Today, the Norman Rockwell image persists of grandparents as aged, whitehaired

grandmothers and grandfathers — the ones for whom National
Grandparents Day was inaugurated in 1978. The reality is quite something else.
Back in 1980, when that image was closer to reality, there were fewer than 40
million mostly quite elderly grandparents in a young nation where half of the
population was under 30 years old.


Based on data from the U.S. Census Bureau and the Bureau of Labor Statistics,
by 2010, we estimate that there were some 65 million grandparents in the
nation where almost half the population was over 40, and more than one in
every four adults was a grandparent. Rather than being old and frail, a majority
of grandparents today are working age Baby Boomers between 45 and 64 years
old. Three-quarters of the people in that age range are in the workforce and
most of them work full-time.

The numbers of grandparents are at record highs and still growing at more

than twice the overall population growth rate. There were an estimated 65
million grandmothers and grandfathers in 2010. By 2020, they are projected
to reach 80 million, at which time they will be nearly one-in-three adults.

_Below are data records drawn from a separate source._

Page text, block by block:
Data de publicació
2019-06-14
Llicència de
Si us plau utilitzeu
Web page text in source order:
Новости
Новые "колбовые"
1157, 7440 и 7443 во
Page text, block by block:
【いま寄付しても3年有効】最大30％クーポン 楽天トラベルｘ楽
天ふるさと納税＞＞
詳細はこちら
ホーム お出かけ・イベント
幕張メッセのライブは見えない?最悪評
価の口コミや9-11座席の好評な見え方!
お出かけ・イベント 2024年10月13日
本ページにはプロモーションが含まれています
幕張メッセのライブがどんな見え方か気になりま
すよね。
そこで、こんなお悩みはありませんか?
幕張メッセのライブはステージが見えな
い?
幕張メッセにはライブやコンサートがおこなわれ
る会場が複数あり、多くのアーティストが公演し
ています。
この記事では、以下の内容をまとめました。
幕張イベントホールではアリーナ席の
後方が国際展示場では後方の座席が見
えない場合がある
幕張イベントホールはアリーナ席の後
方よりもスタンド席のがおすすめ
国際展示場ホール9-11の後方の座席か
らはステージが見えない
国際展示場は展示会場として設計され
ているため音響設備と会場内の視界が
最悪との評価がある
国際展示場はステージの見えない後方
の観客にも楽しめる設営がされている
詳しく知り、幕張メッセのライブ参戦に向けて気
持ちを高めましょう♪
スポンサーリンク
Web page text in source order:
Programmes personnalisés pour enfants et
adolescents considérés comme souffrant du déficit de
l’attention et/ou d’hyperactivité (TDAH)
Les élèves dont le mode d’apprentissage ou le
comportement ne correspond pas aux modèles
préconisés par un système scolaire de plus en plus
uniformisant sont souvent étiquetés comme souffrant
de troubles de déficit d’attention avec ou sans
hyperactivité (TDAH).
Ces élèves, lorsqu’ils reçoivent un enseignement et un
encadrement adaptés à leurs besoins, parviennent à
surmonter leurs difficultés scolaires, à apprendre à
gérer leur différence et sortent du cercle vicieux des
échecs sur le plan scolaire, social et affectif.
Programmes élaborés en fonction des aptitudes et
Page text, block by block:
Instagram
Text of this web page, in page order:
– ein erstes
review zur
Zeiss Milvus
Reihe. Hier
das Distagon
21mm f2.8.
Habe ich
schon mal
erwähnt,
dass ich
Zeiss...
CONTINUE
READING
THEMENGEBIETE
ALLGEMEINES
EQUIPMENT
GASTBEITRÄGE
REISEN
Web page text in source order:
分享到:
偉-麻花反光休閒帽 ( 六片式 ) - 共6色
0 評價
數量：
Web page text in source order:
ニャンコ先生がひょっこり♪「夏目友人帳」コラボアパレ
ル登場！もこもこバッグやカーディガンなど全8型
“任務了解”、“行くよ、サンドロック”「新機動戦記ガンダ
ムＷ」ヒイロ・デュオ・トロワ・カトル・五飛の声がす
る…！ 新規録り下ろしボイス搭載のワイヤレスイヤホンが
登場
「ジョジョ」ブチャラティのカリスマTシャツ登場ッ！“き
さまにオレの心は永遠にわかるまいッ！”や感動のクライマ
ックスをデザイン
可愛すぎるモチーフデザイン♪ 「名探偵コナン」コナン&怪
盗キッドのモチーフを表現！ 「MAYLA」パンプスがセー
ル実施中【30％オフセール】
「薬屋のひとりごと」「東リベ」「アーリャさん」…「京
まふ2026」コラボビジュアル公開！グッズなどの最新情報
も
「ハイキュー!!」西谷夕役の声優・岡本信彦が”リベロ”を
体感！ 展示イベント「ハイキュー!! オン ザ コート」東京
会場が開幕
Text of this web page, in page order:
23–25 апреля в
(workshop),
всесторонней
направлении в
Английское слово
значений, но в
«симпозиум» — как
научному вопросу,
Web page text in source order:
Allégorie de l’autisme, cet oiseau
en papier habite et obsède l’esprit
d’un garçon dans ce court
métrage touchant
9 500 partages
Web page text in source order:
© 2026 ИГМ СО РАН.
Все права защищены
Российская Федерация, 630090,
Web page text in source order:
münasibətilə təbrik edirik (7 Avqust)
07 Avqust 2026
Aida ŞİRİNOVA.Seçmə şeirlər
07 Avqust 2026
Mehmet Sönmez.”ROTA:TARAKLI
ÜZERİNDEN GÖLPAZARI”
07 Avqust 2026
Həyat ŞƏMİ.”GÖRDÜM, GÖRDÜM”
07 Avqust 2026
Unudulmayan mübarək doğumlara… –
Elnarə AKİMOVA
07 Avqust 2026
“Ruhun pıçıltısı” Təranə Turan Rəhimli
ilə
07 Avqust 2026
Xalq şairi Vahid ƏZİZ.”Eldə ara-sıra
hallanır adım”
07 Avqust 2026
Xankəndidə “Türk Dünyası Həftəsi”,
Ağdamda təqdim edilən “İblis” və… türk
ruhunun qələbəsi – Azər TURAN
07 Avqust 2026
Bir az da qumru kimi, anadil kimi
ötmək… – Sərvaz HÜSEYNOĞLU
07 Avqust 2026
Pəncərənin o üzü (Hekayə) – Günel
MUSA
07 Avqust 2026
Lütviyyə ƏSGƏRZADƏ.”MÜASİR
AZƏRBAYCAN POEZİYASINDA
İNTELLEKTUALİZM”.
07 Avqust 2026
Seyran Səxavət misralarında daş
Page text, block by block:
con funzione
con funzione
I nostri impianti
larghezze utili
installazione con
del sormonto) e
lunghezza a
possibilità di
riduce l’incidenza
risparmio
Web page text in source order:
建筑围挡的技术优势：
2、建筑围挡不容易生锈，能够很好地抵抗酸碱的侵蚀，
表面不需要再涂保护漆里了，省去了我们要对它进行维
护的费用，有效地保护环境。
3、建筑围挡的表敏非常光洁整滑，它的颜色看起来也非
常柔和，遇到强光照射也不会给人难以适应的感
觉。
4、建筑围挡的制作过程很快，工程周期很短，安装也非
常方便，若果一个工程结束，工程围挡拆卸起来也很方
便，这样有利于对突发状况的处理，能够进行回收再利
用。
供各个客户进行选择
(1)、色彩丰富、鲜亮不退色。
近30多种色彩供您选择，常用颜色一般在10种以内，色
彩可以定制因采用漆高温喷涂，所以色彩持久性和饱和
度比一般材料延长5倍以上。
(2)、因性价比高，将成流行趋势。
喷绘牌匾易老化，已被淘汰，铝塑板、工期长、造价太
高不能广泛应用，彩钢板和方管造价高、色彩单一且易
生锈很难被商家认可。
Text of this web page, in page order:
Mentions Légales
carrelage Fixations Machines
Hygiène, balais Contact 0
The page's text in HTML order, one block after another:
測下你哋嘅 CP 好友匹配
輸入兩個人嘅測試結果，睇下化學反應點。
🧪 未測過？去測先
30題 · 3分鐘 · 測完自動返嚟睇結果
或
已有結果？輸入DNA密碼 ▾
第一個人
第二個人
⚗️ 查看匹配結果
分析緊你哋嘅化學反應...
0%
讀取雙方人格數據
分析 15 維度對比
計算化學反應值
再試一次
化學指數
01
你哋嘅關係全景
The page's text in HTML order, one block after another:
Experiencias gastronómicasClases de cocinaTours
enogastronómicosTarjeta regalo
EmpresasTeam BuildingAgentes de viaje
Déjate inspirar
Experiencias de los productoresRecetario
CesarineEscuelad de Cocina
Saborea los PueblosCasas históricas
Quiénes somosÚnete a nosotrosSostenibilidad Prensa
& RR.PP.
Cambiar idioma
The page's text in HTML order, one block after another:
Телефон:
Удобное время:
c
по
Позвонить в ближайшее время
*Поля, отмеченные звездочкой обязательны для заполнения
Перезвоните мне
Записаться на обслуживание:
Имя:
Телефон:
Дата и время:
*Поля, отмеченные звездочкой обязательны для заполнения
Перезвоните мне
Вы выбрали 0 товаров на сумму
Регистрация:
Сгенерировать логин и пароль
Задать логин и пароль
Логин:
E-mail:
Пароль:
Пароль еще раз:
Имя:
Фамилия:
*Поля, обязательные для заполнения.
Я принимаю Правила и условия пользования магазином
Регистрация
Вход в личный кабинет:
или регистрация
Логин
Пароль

• A majority of grandparents today are Baby Boomers ages 45 to 64 years old.
As a result, today’s grandparents are more likely to be college graduates and
fully employed than at any time in the past.


• About one in every ten households headed by someone who is a grandparent
has at least one grandchild living with them. Part of the reason for this is the
recession-driven high unemployment among their grandchildren’s parents.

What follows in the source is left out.